*Problem to work on*
Whenever a line in the records below contains "JSON", pick it out.

*Data provided*
○ ○ ○ ○

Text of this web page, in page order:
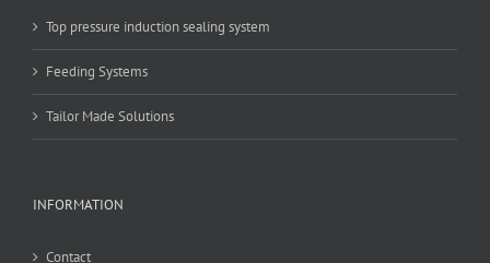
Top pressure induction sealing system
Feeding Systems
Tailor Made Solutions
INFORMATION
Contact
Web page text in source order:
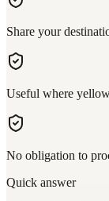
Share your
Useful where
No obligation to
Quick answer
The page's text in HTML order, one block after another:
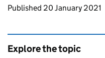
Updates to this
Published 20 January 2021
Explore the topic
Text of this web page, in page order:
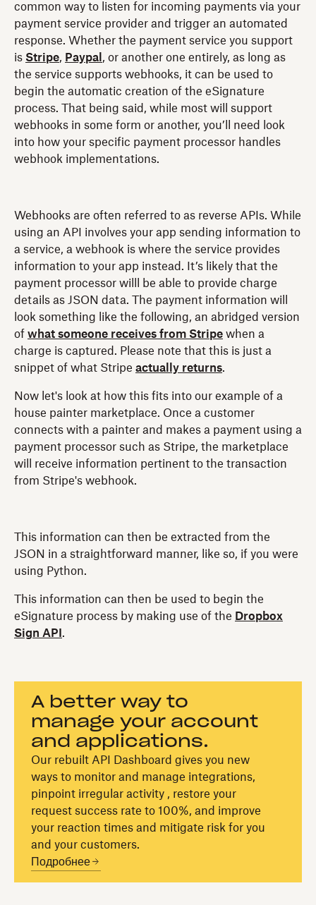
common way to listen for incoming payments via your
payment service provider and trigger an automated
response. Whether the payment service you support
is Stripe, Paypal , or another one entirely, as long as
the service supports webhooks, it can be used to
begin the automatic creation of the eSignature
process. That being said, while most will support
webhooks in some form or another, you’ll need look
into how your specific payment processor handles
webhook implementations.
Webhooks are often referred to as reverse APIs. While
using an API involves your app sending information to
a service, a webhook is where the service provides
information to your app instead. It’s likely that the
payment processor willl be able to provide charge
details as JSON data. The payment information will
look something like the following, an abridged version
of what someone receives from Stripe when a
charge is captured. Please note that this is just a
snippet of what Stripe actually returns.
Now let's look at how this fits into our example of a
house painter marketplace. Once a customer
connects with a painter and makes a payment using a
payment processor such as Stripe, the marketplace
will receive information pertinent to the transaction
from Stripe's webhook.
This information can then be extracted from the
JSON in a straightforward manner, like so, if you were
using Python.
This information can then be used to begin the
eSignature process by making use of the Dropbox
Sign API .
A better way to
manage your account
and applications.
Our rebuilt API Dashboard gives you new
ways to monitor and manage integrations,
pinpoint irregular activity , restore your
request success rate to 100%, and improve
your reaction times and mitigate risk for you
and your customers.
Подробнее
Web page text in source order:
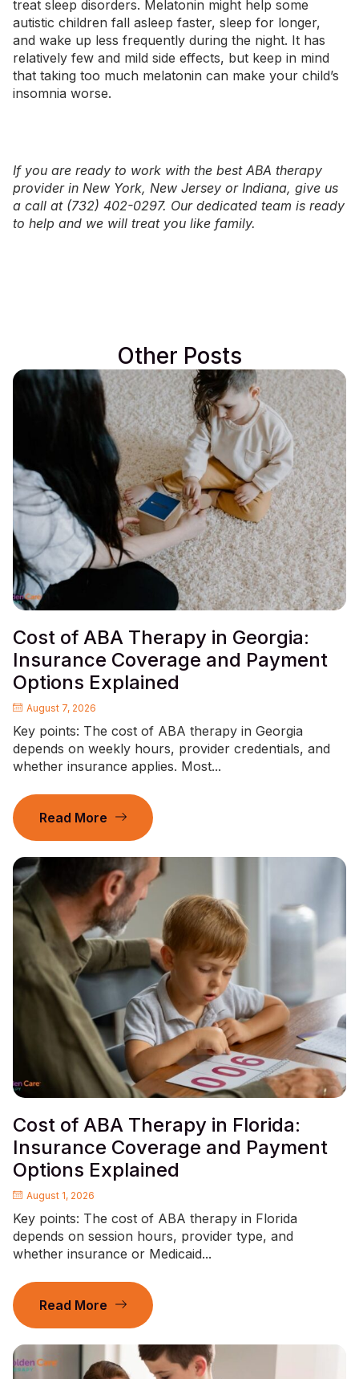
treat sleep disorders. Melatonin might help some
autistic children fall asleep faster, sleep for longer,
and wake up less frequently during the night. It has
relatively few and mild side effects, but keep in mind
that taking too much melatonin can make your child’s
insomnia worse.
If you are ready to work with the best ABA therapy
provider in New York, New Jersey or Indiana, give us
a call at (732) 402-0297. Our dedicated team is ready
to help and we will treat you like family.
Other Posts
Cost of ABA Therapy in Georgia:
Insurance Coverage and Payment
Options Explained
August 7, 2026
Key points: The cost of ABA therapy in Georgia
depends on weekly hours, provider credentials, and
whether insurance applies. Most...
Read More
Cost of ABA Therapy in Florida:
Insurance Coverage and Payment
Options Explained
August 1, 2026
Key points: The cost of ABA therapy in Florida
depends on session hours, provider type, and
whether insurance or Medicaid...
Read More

○ ○ ○ ○

*Worked solution*
details as JSON data. The payment information will
JSON in a straightforward manner, like so, if you were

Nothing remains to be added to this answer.